Germans Do Consume
Is it really true that German workers’ and consumers’ appetite for shopping and consuming is repressed?
- It is true that Germany once had austerity, but it certainly does not have it now. Rather, it was from 2003 to 2007.
- Compared to the United States, which is taking a fiscal hit worth 2% of its annual GDP this year, German austerity was mild.
- Germany, due to the success of its labor market reforms of 2004, has growth in jobs and tax revenues.
- This allows the German government to gradually spend more, while not running significant deficits at the same time.
If only the Germans weren’t so stubbornly masochistic, if only German consumers would open their purses, and if only the German government were to end its obsession with austerity, Europe and the world would be better off.
This standard refrain can be heard at almost every European or global economic summit — and it is trumpeted on the front pages of many a European newspaper. Alas, those who sing that song the loudest rarely bother to check the logic of their arguments — or the facts.
It is true that Germany once had austerity, but it certainly does not have it now. From 2003 to 2007, the country reduced its fiscal deficit, adjusted for the business cycle and interest payments, by 3.3% of its annual GDP. That was equivalent to an average annual tightening of the fiscal reins by 0.65% of GDP.
By the standards of Greece, with a 4.5% annual tightening in the three years to 2012, and the United States, with a fiscal hit worth 2% of its annual GDP this year, German austerity was comparatively mild.
However, it is important for economic scorekeepers and columnists alike to take note of this simple and incontrovertible fact: Since 2008, Germany has not tightened the fiscal reins at all, except for the 2010 expiration of the small post-Lehman stimulus of 2009.

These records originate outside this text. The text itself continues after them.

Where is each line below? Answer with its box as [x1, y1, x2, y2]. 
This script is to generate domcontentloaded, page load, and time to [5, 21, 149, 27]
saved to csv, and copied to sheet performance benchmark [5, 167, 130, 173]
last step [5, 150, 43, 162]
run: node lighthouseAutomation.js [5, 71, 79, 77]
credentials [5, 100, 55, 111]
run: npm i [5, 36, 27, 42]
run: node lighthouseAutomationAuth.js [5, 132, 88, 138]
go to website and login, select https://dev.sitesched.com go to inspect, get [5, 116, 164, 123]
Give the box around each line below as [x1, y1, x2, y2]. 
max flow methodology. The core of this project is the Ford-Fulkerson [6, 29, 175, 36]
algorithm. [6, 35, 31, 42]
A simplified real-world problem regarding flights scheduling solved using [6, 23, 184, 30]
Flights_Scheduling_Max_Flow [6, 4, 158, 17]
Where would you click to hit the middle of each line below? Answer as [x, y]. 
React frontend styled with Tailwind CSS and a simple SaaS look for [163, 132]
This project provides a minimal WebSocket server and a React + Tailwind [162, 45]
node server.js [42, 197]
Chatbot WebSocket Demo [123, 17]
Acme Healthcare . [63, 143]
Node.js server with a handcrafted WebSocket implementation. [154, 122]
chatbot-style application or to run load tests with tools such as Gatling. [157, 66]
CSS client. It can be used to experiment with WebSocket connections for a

And what about the claim that the German government is caught in a spiral of savings and that German workers and consumers are refused the right to shop and consume? Again, there is no support for such claims in the numbers.
Over the last five years, German government consumption has expanded at an annual average rate of 2%. Hit by the post-Lehman recession, overall GDP increased by merely 0.75% per year at the same time.
To accuse the German government of not spending enough misses the point. The real story is that Germany, due to the success of its labor market reforms of 2004, has the growth in jobs and tax revenues that allows the government to gradually spend more, while not running significant deficits at the same time.
German consumers have a reputation for prudence. To some extent, that is correct. The last time they went on a reckless spending spree was more than 20 years ago. It took place in the immediate aftermath of Germany’s reunification and turned into a real estate bubble that went bust spectacularly.
But the absence of new excesses does not mean that Germans don’t spend money. As tourists, they crowd the beaches of the world. At home, they are spending their rising incomes on new homes. After a long dearth, residential construction orders have risen by a cumulative 40% over the last three years.
By and large, Germans have done it the right way round in the last ten years. They first fixed their labor market with the series of Agenda 2010 reforms which then-Chancellor Gerhard Schröder launched ten years ago, in March 2003.
When the labor market had recovered decisively and the economy had weathered the Lehman storm, Germans started to grant themselves higher wages and to spend the extra money. They can now afford it.
The outlook remains quite positive for German consumption. For example, the public sector trade union Ver.di struck a two-year wage deal for 800,000 workers in Germany’s public sector on March 8 with wage increases of 2.65% for the current year and 2.95% for 2014.
The deal is roughly in line with other recent wage agreements (for instance, a 3% increase for steel workers in 2013). I expect average wage increases per German worker to be just below 3% in 2013 — and a full 3% next year.
With gains in employment of around 1% (in mainly well-paid jobs) and inflation close to 1.5%, the real disposable income of Germans will likely rise by slightly more than 2% in both years. Even if the ever-so-prudent Germans do not reduce their savings rate, they do have plenty of money to spend.
Stronger German demand is one of the key stabilizing factors of the eurozone. Fortunately, 3% wage gains are still modest enough to not undermine the competitiveness of the German economy.